John Frame, Doctrine of the Christian Life, 304.
Here are Frame’s comments from Chapter 16:
God promises rewards to his people, and they receive those rewards when Jesus returns. That promise serves as an additional motivation (Ps. 19:11; Matt. 5:12, 46; 6:1-6; 10:41-42; Rom 14:10; 1 Cor. 3:8-15; 9:17-25; 2 Cor. 5:10; Eph. 6:7-8; Col. 3:23-25; 2 Tim. 4:8; 1 Peter 5:4; James 1:12; 2 John 8; Rev. 11:18).
I confess that I was surprised by the number of times Scripture uses rewards to motivate obedience. Like many of us, I tend toward the Kantian notion that we should simply do our duty for duty’s sake and never think about reward. But that notion is quite unbiblical. If God takes the trouble (this many times!) to urge our obedience by a promise of reward, we should embrace that promise with thanks, not despise it. That is, we should not only do good works, but we should do them for this reason.
This teaching, of course, is not salvation by works or merit. Although the word reward is used in these passages, there is no suggestion that we have earned the reward in the sense that we have paid God what the reward is worth. Jesus says that even when we have done everything commanded of us (and not one of us has done that), we have none no more than our duty (Luke 17:7-10). Indeed, in that case we are ‘unworthy’ servants. Elsewhere, Scripture represents the reward as something out of all proportion to the service rendered (Matt. 19:29; 20:1-16; 24:45-47; 25:21-30; Luke 7:36-50; 12:37).

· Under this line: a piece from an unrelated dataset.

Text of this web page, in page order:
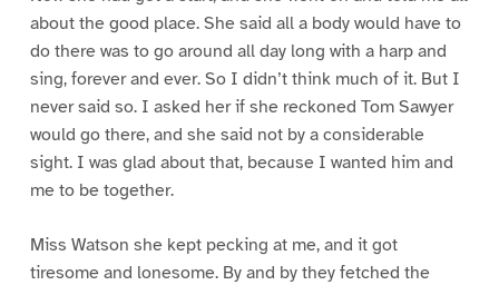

Nevertheless, there is some sort of gradation in the rewards given to individuals. . . . The parable of the talents (Matt. 25:14-30; cf. Luke 19:11-27) provides the best argument for proportionate rewards. One cannot argue, however, that the degree of investment success ascribed to the first two servants entitles them, as a strict payment, to the master’s rewards. Rather, the master acts generously, out of the goodness of his heart. This is to say that here, as with every transaction we have with God, we deal with him as a person, not with an impersonal principle of cause and effect.
Essentially, the reward is the kingdom itself (Matt. 5:3, 10; 25:34), which comes by electing grace (Matt. 25:34; Luke 12:31-32). Good works follow, rather than precede, this gift (Luke 12:33-48). TO put it differently, the Lord himself is the inheritance of his people (Pss. 16:5; 73:24-26; Lam. 3:24). He is the inheritance of every believer. If there are differences of degree, they are differences of intimacy with the Lord himself. If some glorified saints lie closer than others to God’s heart, no one else will be jealous or angry, for the eternal kingdom excludes such emotions. Rather, the lesser members of that kingdom will rejoice t the greater blessings given to others, and those who are greatest will serve the lesser—beginning with the Lord himself [Luke 12:37] . . . . Who would not want as much intimacy as possible with such a wonderful Lord? Here is a reward that profoundly motivates holiness of heart and life.
John Frame, Doctrine of the Christian Life, 283-85.